Most clinically relevant targets are membrane-bound proteins which are hard to express in recombinant systems and quickly lose their native conformations when expressed in a soluble form. In these cases, immunization can be best achieved using DNA to stimulate the in situ production of the target antigen. This strategy ensures the antigen keeps its native conformation and that the antibodies produced in vivo target only the epitopes which are exposed on the protein’s surface.
However, most projects focused on diagnostic or therapeutic antibody development generate the best results when recombinantly expressed proteins or synthetic peptides are used as immunogens. In some cases, the diagnostic application may be carried out in denaturing conditions demanding the use of antibodies tailored to recognize linear epitopes (peptides). In other cases, the target protein is soluble and easy to express in vitro making it the best immunogen to trigger antibody production in the host.
Alternative uses for hybridoma-generated monoclonal antibodies
Although most antibodies target conventional antigens such as proteins or peptides, some applications require the recognition of non-conventional and often synthetic targets. These antibodies are collectively called small molecule antibodies or anti-hapten antibodies.

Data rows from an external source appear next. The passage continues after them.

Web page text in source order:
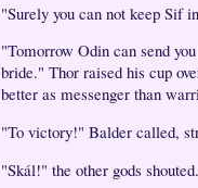
"Surely you can not keep Sif
"Tomorrow Odin can send
bride." Thor raised his cup
better as messenger than
"To victory!" Balder called,
"Skál!" the other gods shouted.
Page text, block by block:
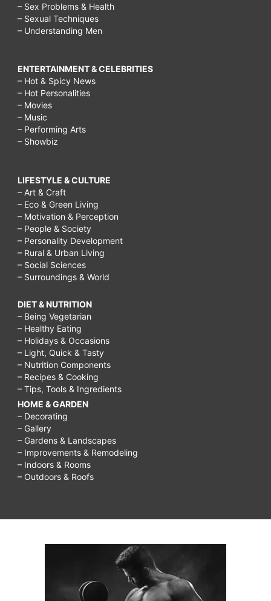
– Sex Problems & Health
– Sexual Techniques
– Understanding Men
ENTERTAINMENT & CELEBRITIES
– Hot & Spicy News
– Hot Personalities
– Movies
– Music
– Performing Arts
– Showbiz
LIFESTYLE & CULTURE
– Art & Craft
– Eco & Green Living
– Motivation & Perception
– People & Society
– Personality Development
– Rural & Urban Living
– Social Sciences
– Surroundings & World
DIET & NUTRITION
– Being Vegetarian
– Healthy Eating
– Holidays & Occasions
– Light, Quick & Tasty
– Nutrition Components
– Recipes & Cooking
– Tips, Tools & Ingredients
HOME & GARDEN
– Decorating
– Gallery
– Gardens & Landscapes
– Improvements & Remodeling
– Indoors & Rooms
– Outdoors & Roofs
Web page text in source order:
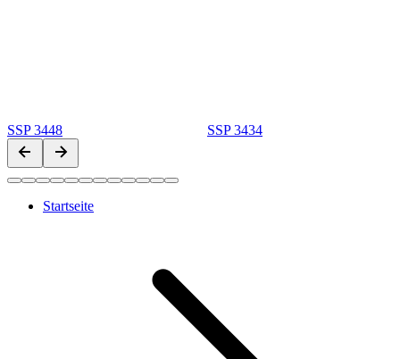
SSP 3448 SSP 3434
Startseite
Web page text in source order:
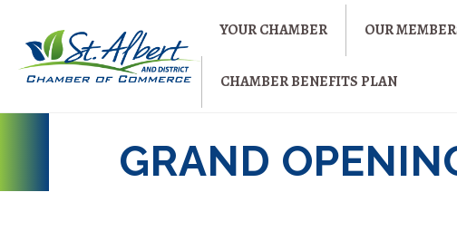
YOUR CHAMBER OUR
CHAMBER BENEFITS PLAN
GRAND
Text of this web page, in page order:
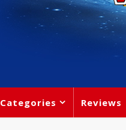
Categories Reviews
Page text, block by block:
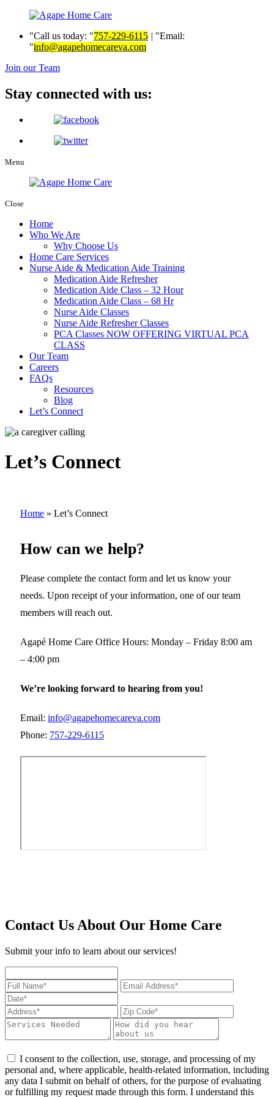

They can bind, with high affinity, a wide range of compounds like pesticides, antibiotics, toxins, lipids, etc. This specificity makes them extremely useful for a variety of applications including food and environmental monitoring technologies, invaluable to quickly detect pollution hotspots or contaminated food sources that endanger human health.
From a therapeutic point-of-view, small molecule antibodies serve either to deliver drugs to specific tissues or cell types (i.e. in bispecific conformations) or prolong the half-life of small drugs in patients’ plasma thus improving their therapeutic efficacy.